Index(['SQBmeaned', 'meaneduc', 'SQBdependency', 'dependency', 'overcrowding',
       'SQBovercrowding', 'qmobilephone', 'SQBhogar_nin', 'SQBedjefe',
       'edjefe', 'hogar_nin', 'rooms', 'cielorazo', 'r4t1', 'v2a1', 'edjefa',
       'agesq', 'r4m3', 'r4h2', 'SQBage', 'age', 'escolari', 'r4t2', 'r4h3',
       'hogar_adul', 'SQBescolari', 'eviv3', 'bedrooms', 'r4m1', 'epared3',
       'r4m2', 'tamviv', 'paredblolad', 'v18q1', 'SQBhogar_total', 'tamhog',
       'hhsize', 'hogar_total', 'pisomoscer', 'etecho3', 'r4h1', 'lugar1',
       'eviv2', 'tipovivi1', 'energcocinar2', 'energcocinar3', 'epared2',
       'television', 'area2', 'area1'],
      dtype='object')

In [60]:
for i in Top50Features:
    if i not in X_data_col:
        print(i)

In [61]:
X_data_Top50=X_data[Top50Features]

In [62]:
X_train,X_test,Y_train,Y_test=train_test_split(X_data_Top50,Y_data,test_size=0.25,stratify=Y_data,random_state=0)

In [63]:
Model_1=RFC.fit(X_train,Y_train)
pred=Model_1.predict(X_test)

In [64]:
from sklearn.metrics import confusion_matrix,f1_score,accuracy_score

In [65]:
confusion_matrix(Y_test,pred)

array([[ 143,   17,    0,   29],
       [   8,  324,    4,   63],
       [   1,   12,  214,   75],
       [   2,   10,    3, 1485]])

In [66]:
f1_score(Y_test,pred,average='weighted')

0.9026906492316511

In [67]:
accuracy_score(Y_test,pred)

0.906276150627615

### Lets apply cleaning on test data and then find prediction for that.

In [68]:
# lets drop Id variable.
test.drop('r4t3',axis=1,inplace=True)
test.drop(['Id','idhogar'],axis=1,inplace=True)
test['dependency']=test['dependency'].apply(map)
test['edjefe']=test['edjefe'].apply(map)
test['edjefa']=test['edjefa'].apply(map)

In [69]:
test['v2a1'].fillna(0,inplace=True)
test['v18q1'].fillna(0,inplace=True)

In [70]:
test.drop(['tipovivi3', 'v18q','rez_esc','elimbasu5'],axis=1,inplace=True)

In [71]:
train['meaneduc'].fillna(np.mean(train['meaneduc']),inplace=True)
train['SQBmeaned'].fillna(np.mean(train['SQBmeaned']),inplace=True)

In [72]:
test_data=test[Top50Features]

In [73]:
test_data.isna().sum().value_counts()

0     48
31     2
dtype: int64

In [74]:
test_data.SQBmeaned.fillna(np.mean(test_data['SQBmeaned']),inplace=True)

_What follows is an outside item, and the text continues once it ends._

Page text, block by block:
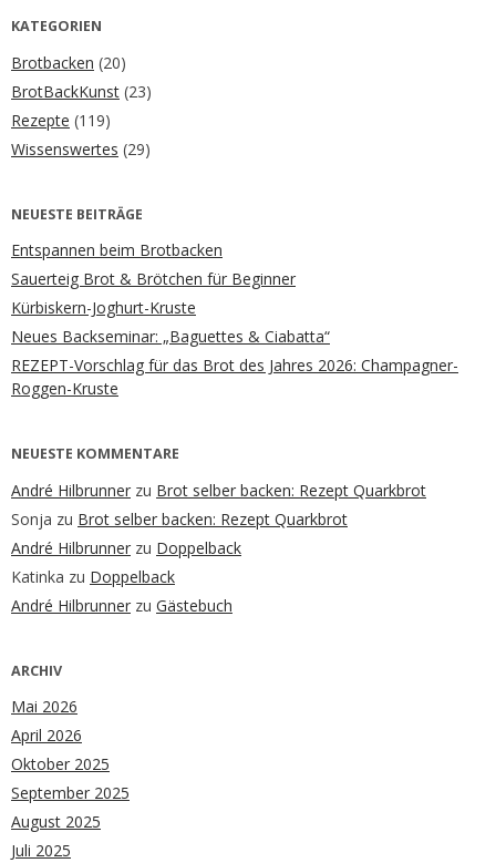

A value is trying to be set on a copy of a slice from a DataFrame

See the caveats in the documentation: https://pandas.pydata.org/pandas-docs/stable/user_guide/indexing.html#returning-a-view-versus-a-copy
  return self._update_inplace(result)


In [75]:
test_data.meaneduc.fillna(np.mean(test_data['meaneduc']),inplace=True)

In [76]:

Test_data_1=SS.fit_transform(test_data)
X_data_1=pd.DataFrame(Test_data_1)

In [77]:
test_prediction=Model_1.predict(test_data)

In [78]:
test_prediction

array([4, 4, 4, ..., 4, 4, 4])

## Conclusion : Using RandomForest Classifier we can predict test_data with accuracy of 90%.